In Harm’s Way: Remembering the Life of Ronald Wallace
Thirteen-year-old Ronald Wallace III had a grin almost as wide as his size 13 sneakers. He flashes it in countless family photos that his parents thumb through in their Brooklyn apartment.
“This is how I knew he was going to be a ballplayer” said his mother, Tiffany Orr, describing a snapshot of her son at age 3, his hand in the air pointing down at the wrist to show that he scored a basket in the toy hoop.
The photos, spread across her lap, form a mosaic of a life cut short.
The baby-faced teen was shot to death a block from his Brownsville home last Friday. He was on his way to McDonald’s with his older brother, his girlfriend and others when a group of boys taunted them from across the street his brother said.

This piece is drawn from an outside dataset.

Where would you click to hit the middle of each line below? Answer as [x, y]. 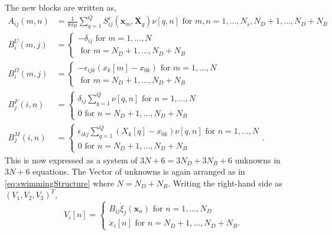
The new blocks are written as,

When the shooting began, Ronald turned to run and was shot in the back.
The NYPD is still searching for the 17-year old suspect.
For the past week, Tiffany, 32, said she’s only been able to sleep a few hours at a time. She’s been going over and over every stage of Ronald's life, from the time he was born.
“He was the lightest baby inside the nursery,” Orr recalled, her voice cracking. “He was a chunky, smart baby."

(Photo: Ronald Wallace, 13, was shot and killed in Brownsville, Brooklyn. Kathleen Horan/WNYC)
Ronald grew up to play the small forward position on the court. He planned to play basketball during his freshman year at Richmond Hill High School in Queens. A collection of the silver and gold trophies he won over the years stand tall against a white wall in his family's spare living room (photo below).

"He came home one day and I said you got a Mohawk?” his mother said. “It got so high — and the next thing you know he cut it off. He said he wanted something different.”
Even though he was master of his own style, his mom said he wasn’t too old to be babied—like when she would wash his face or brush his teeth for him.
"He would let me,” she said, “but then he would get mad like if his brothers was around and they had an argument they would say, ‘That's why mommy brushing your teeth.’"
Ronald’s parents are unmarried but have been together since they were teenagers themselves. They met in Brownsville and said they’ve seen their neighborhood get more dangerous over the over the decades.
"Who would do that to my child?” she asked, her head down as she wept. “He's not that kind of kid. He's not. I'm so hurt inside. No one understands what I'm going through. I'm hurt. My heart is hurt."
In the days since Ronald's death Orr said she has seen him nightly in her dreams.
“’Ma, I'm ok. Ma, I'm ok,’” she said he tells her.
“And all I hear is him bouncing that ball, bouncing the ball."
The funeral service for Ronald Wallace is scheduled at 10 a.m. on Friday Universal Temple Church of God in Brooklyn.
WNYC is profiling the life of every child in the city killed by gunfire in our series In Harm’s Way.